▶ _TASK DETAILS_
Pictures excluded, set down exactly the lines from the one containing "heuristic (perhaps choosing" through the final line of the material, and only those.

Start of Block

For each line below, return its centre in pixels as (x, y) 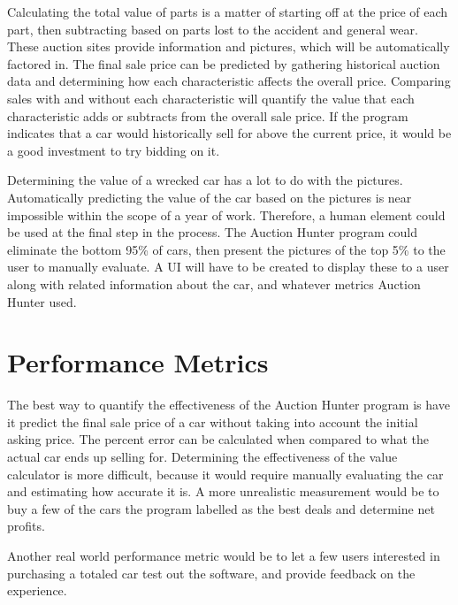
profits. (26, 526)
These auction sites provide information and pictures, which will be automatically (229, 46)
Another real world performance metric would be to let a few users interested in (224, 555)
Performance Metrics (138, 362)
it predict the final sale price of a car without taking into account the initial (213, 421)
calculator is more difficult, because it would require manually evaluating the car (225, 474)
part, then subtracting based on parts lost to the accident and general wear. (213, 29)
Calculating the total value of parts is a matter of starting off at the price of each (228, 11)
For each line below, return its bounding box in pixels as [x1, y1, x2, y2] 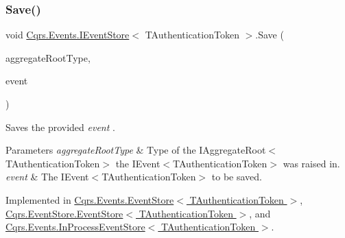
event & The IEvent [5, 169, 89, 184]
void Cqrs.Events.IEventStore [5, 27, 130, 42]
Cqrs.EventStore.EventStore [5, 206, 123, 220]
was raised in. [283, 156, 340, 170]
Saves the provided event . [5, 119, 115, 134]
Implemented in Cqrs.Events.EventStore [5, 192, 174, 206]
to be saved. [211, 169, 262, 184]
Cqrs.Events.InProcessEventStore [5, 219, 145, 234]
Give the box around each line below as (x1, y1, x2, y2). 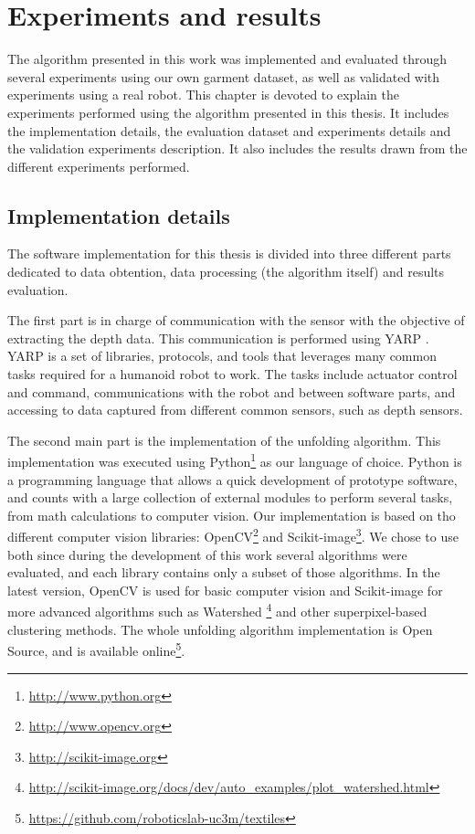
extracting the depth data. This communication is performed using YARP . (7, 328, 429, 347)
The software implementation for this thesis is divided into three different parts (7, 244, 451, 263)
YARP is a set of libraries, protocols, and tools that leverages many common (7, 346, 437, 365)
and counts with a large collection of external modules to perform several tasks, (7, 488, 453, 507)
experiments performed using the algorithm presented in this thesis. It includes (7, 102, 449, 121)
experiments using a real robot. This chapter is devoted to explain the (7, 85, 400, 104)
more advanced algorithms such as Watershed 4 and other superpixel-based (7, 599, 427, 621)
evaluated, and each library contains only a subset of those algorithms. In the (7, 563, 440, 582)
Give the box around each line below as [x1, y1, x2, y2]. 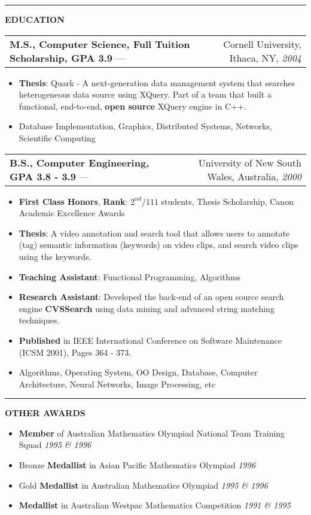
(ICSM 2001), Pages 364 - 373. [19, 346, 132, 358]
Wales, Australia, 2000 [207, 169, 301, 183]
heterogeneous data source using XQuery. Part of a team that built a [19, 88, 272, 101]
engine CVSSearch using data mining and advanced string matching [19, 302, 275, 314]
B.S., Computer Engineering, [10, 155, 150, 169]
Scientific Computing [19, 131, 96, 144]
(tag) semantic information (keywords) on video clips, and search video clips [19, 238, 298, 251]
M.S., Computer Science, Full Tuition [10, 37, 190, 51]
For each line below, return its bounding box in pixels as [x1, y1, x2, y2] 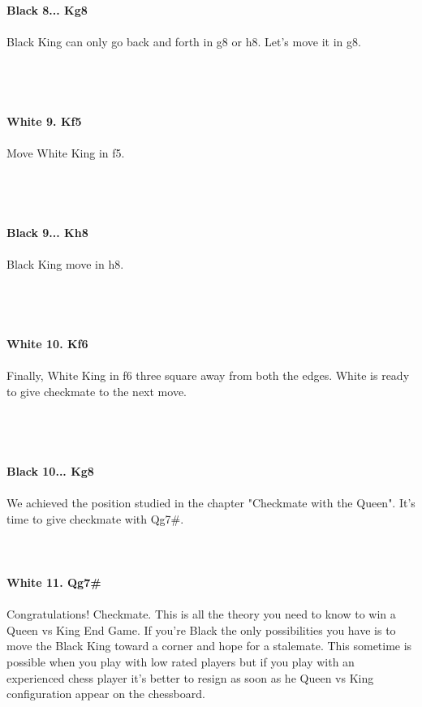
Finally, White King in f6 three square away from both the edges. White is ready [6, 367, 410, 384]
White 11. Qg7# [6, 573, 101, 590]
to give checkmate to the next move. [6, 382, 187, 399]
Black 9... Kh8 [6, 223, 88, 240]
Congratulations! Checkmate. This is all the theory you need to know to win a [6, 606, 396, 623]
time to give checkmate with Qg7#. [6, 510, 184, 527]
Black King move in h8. [6, 256, 124, 273]
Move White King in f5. [6, 144, 125, 161]
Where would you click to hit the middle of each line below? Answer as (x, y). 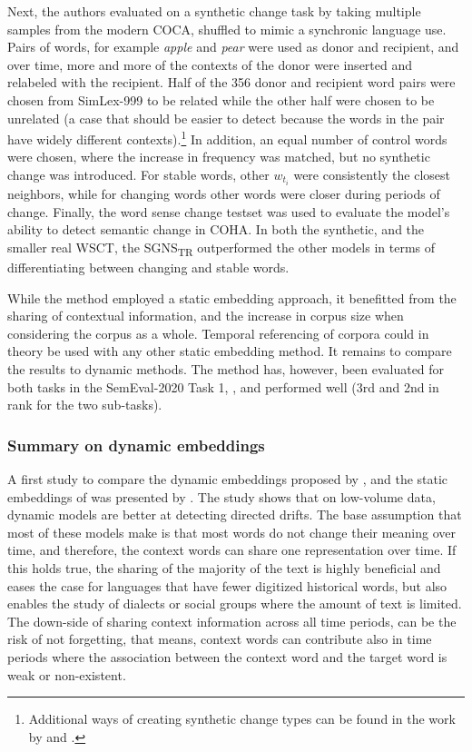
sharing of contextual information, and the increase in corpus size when (206, 316)
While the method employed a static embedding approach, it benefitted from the (232, 297)
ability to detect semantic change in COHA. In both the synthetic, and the (216, 229)
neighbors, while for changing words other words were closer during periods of (224, 194)
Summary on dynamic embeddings (136, 445)
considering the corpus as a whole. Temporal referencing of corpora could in (218, 333)
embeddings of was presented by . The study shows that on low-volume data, (221, 496)
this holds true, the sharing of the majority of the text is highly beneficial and (224, 567)
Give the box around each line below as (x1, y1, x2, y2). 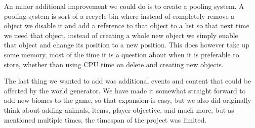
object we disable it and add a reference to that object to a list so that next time (4, 20, 250, 31)
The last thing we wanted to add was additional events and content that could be (4, 76, 251, 86)
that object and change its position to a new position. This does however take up (4, 40, 250, 50)
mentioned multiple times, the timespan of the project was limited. (4, 114, 207, 125)
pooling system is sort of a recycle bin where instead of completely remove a (4, 10, 235, 21)
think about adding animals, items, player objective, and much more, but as (4, 104, 234, 115)
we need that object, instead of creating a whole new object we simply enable (4, 30, 238, 40)
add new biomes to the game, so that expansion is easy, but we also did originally (4, 95, 252, 105)
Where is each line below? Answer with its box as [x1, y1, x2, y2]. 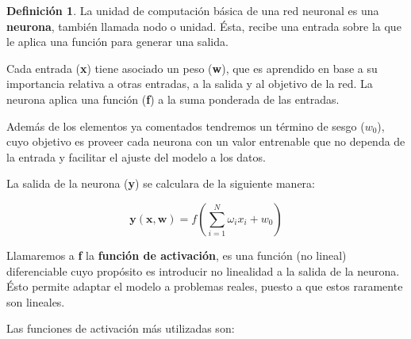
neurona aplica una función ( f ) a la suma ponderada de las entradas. [6, 90, 340, 107]
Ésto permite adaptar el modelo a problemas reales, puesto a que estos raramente [6, 278, 403, 295]
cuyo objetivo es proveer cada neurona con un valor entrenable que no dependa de [6, 133, 405, 150]
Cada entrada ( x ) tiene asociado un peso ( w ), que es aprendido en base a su [6, 59, 378, 76]
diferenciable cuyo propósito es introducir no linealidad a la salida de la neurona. [6, 262, 400, 279]
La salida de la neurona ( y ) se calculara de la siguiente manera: [6, 175, 315, 192]
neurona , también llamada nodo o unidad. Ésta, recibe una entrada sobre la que [6, 17, 401, 34]
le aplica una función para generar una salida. [6, 33, 229, 50]
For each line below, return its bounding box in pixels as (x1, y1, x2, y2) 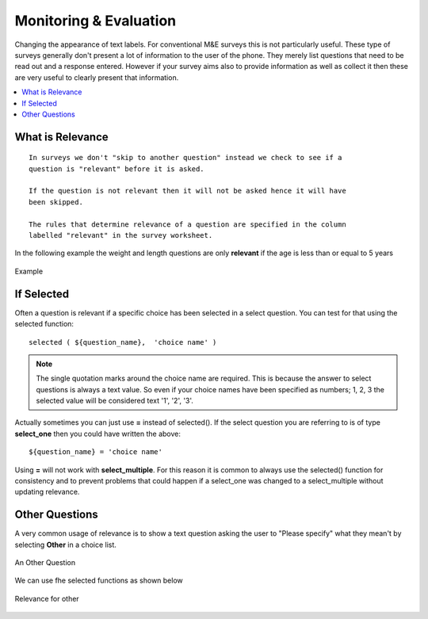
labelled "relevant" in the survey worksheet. (29, 231, 213, 240)
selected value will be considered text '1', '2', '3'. (36, 396, 194, 406)
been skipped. (29, 197, 83, 206)
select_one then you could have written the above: (14, 429, 182, 438)
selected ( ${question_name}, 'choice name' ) (29, 338, 217, 346)
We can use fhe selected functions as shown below (14, 575, 184, 586)
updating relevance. (14, 487, 80, 497)
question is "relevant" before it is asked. (29, 164, 205, 174)
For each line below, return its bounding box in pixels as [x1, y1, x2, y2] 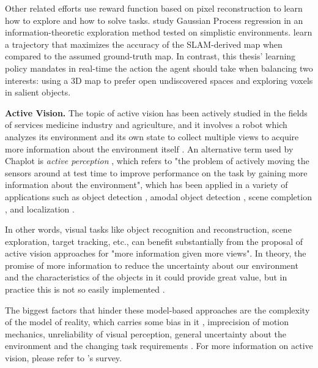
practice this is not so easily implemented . [5, 283, 165, 296]
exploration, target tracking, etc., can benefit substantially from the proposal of [5, 235, 303, 247]
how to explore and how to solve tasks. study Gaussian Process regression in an [5, 13, 303, 26]
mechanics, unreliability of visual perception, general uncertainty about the [5, 327, 287, 340]
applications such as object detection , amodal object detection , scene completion [5, 190, 312, 203]
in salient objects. [5, 86, 71, 99]
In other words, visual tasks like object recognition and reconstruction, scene [5, 223, 292, 236]
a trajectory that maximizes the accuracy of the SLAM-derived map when [5, 37, 283, 50]
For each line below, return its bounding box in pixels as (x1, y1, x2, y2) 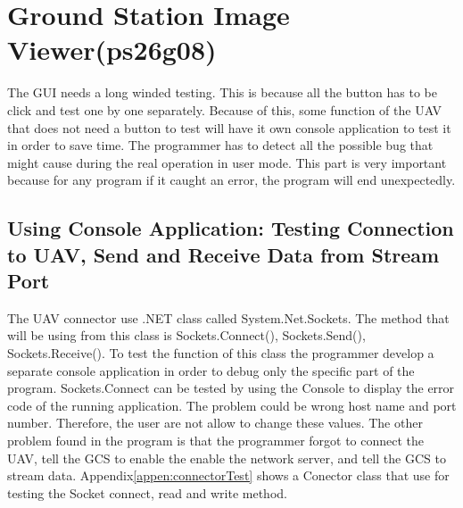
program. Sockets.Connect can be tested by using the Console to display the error (7, 379, 455, 397)
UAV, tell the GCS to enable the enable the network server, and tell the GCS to (7, 448, 446, 467)
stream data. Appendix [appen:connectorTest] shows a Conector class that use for (7, 466, 450, 485)
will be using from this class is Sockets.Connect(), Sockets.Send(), (7, 326, 366, 345)
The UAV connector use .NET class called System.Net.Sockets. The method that (7, 308, 450, 327)
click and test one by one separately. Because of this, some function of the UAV (7, 100, 442, 119)
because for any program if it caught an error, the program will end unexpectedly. (7, 171, 456, 189)
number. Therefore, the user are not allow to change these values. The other (7, 413, 423, 432)
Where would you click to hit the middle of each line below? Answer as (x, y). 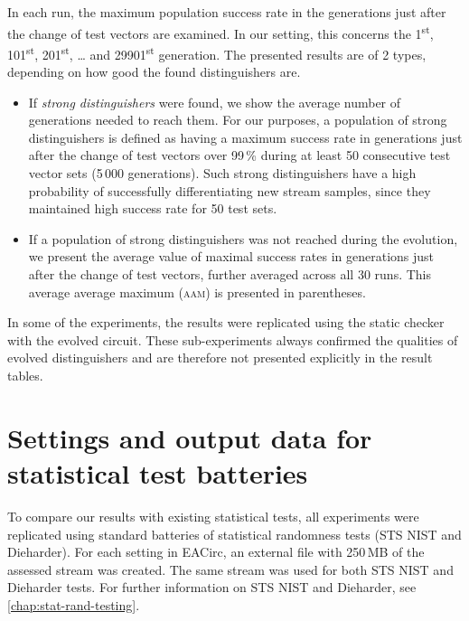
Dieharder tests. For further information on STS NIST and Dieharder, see (212, 587)
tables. (25, 375)
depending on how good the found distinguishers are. (154, 72)
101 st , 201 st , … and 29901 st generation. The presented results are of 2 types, (217, 52)
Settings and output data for (190, 437)
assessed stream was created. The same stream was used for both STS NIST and (230, 569)
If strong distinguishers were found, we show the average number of (215, 102)
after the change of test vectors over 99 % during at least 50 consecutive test (239, 155)
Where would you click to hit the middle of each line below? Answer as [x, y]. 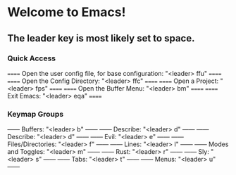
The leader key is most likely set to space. [101, 38]
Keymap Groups [36, 114]
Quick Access [32, 58]
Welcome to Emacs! [67, 12]
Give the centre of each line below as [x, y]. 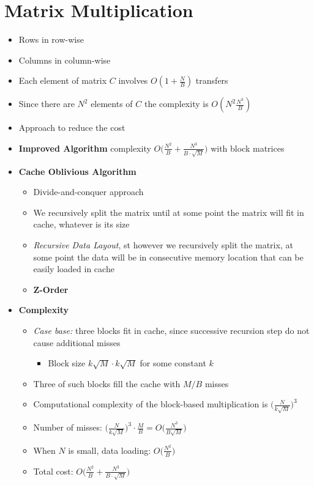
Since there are [47, 104]
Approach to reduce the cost [72, 128]
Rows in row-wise [51, 39]
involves [133, 80]
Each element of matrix [63, 80]
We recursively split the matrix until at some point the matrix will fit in [169, 212]
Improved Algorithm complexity [85, 148]
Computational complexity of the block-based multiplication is [151, 404]
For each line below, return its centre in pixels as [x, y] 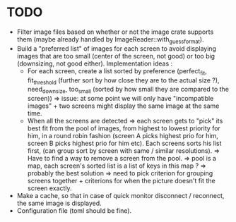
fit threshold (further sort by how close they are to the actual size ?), [123, 81]
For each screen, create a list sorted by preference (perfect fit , [117, 72]
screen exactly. [49, 188]
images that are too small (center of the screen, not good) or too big [116, 56]
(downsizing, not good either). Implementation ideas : [95, 63]
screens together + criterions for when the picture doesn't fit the [122, 181]
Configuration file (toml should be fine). [74, 211]
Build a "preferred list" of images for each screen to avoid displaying [117, 48]
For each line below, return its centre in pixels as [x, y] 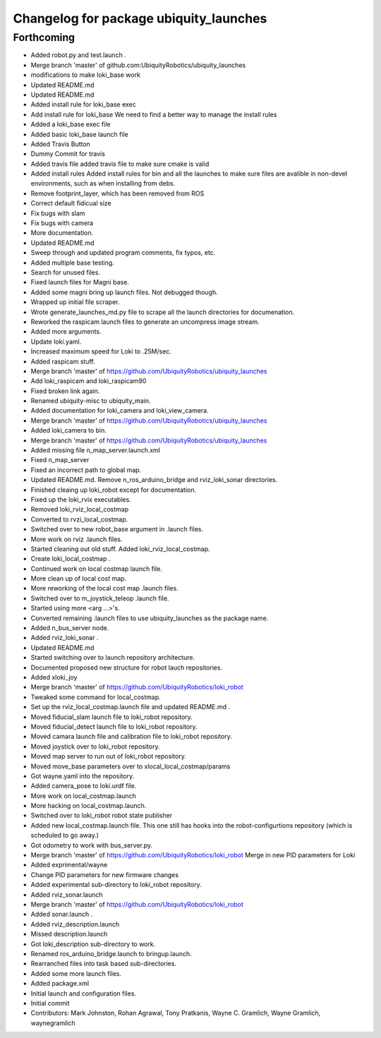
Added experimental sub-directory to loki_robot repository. [116, 885]
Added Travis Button [61, 144]
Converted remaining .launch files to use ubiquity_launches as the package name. [150, 618]
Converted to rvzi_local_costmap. [79, 519]
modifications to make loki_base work [86, 75]
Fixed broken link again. [65, 391]
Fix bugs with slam [58, 213]
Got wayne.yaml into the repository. [83, 776]
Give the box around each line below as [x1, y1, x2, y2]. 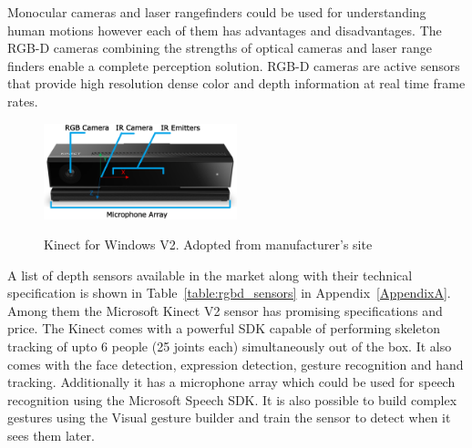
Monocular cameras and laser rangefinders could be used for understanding [7, 3, 426, 21]
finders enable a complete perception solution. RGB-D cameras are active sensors [7, 56, 460, 75]
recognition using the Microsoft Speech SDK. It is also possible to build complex [7, 390, 457, 409]
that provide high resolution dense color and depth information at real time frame [7, 74, 466, 93]
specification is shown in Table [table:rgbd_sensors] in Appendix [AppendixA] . [7, 283, 451, 302]
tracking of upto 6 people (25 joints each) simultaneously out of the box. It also [7, 337, 452, 356]
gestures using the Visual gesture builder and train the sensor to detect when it [7, 408, 451, 427]
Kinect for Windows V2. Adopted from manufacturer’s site [44, 235, 373, 254]
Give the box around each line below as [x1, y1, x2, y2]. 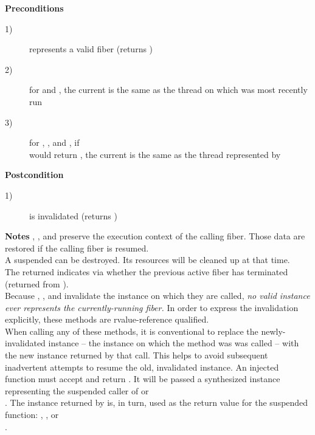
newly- [261, 324, 286, 337]
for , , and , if [29, 136, 80, 149]
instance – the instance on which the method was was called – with [48, 337, 299, 349]
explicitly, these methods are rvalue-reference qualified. [5, 313, 209, 326]
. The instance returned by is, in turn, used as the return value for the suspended [5, 396, 308, 409]
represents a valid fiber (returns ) [29, 43, 153, 55]
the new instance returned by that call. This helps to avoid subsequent [5, 349, 268, 361]
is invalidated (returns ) [29, 209, 117, 222]
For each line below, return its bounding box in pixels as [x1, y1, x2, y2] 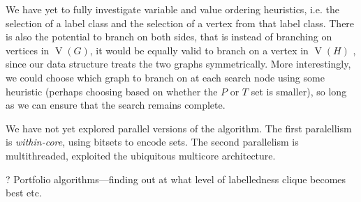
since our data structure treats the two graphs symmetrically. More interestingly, [6, 56, 351, 71]
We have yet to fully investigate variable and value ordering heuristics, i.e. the [6, 2, 339, 16]
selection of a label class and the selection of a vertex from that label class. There [6, 15, 355, 30]
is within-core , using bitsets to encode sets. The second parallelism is [6, 134, 299, 149]
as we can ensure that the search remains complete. [6, 98, 226, 112]
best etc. [6, 185, 42, 200]
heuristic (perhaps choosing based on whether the [6, 84, 218, 98]
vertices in [6, 42, 50, 57]
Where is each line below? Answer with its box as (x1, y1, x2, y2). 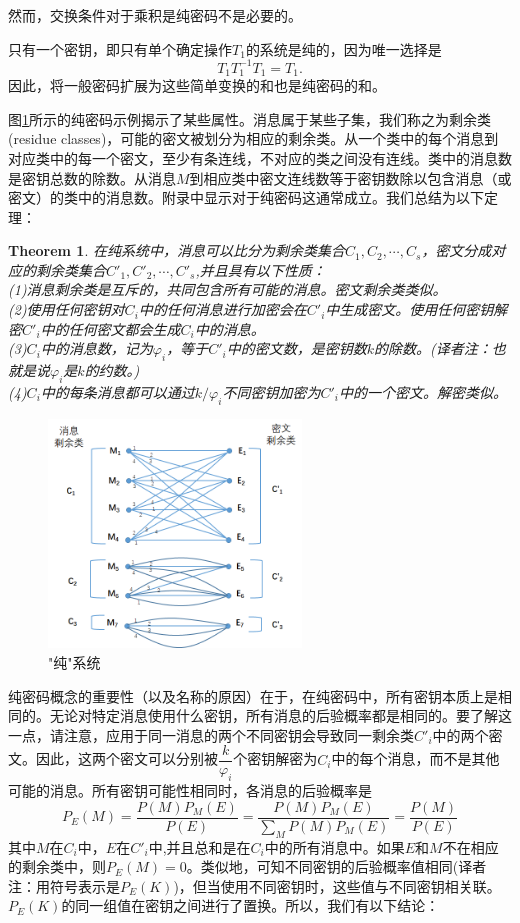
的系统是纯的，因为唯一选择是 (245, 38, 442, 59)
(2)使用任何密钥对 (8, 299, 125, 320)
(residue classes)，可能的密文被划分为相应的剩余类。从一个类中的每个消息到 (8, 128, 499, 149)
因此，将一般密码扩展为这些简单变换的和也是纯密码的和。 (8, 75, 386, 96)
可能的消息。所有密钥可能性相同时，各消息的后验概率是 (8, 780, 372, 801)
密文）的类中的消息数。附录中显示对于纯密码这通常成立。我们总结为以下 (8, 187, 484, 208)
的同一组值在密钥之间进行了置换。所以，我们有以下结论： (61, 895, 440, 916)
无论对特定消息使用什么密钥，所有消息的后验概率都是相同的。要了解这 (49, 705, 512, 726)
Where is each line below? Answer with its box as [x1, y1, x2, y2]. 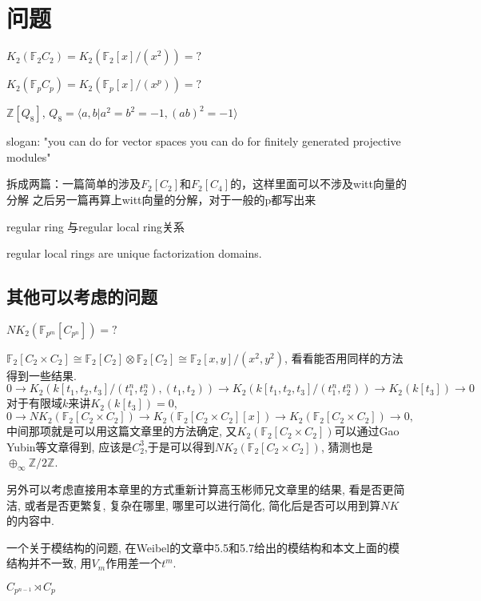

End of Block

▶ _WRITTEN REPLY_
heuristic (perhaps choosing based on whether the [6, 84, 218, 98]
vertices in [6, 42, 50, 57]
Where is each line below? Answer with its box as (x1, y1, x2, y2). 
的系统是纯的，因为唯一选择是 (245, 38, 442, 59)
(2)使用任何密钥对 (8, 299, 125, 320)
(residue classes)，可能的密文被划分为相应的剩余类。从一个类中的每个消息到 (8, 128, 499, 149)
因此，将一般密码扩展为这些简单变换的和也是纯密码的和。 (8, 75, 386, 96)
可能的消息。所有密钥可能性相同时，各消息的后验概率是 (8, 780, 372, 801)
密文）的类中的消息数。附录中显示对于纯密码这通常成立。我们总结为以下 (8, 187, 484, 208)
的同一组值在密钥之间进行了置换。所以，我们有以下结论： (61, 895, 440, 916)
无论对特定消息使用什么密钥，所有消息的后验概率都是相同的。要了解这 (49, 705, 512, 726)
Where is each line below? Answer with its box as [x1, y1, x2, y2]. 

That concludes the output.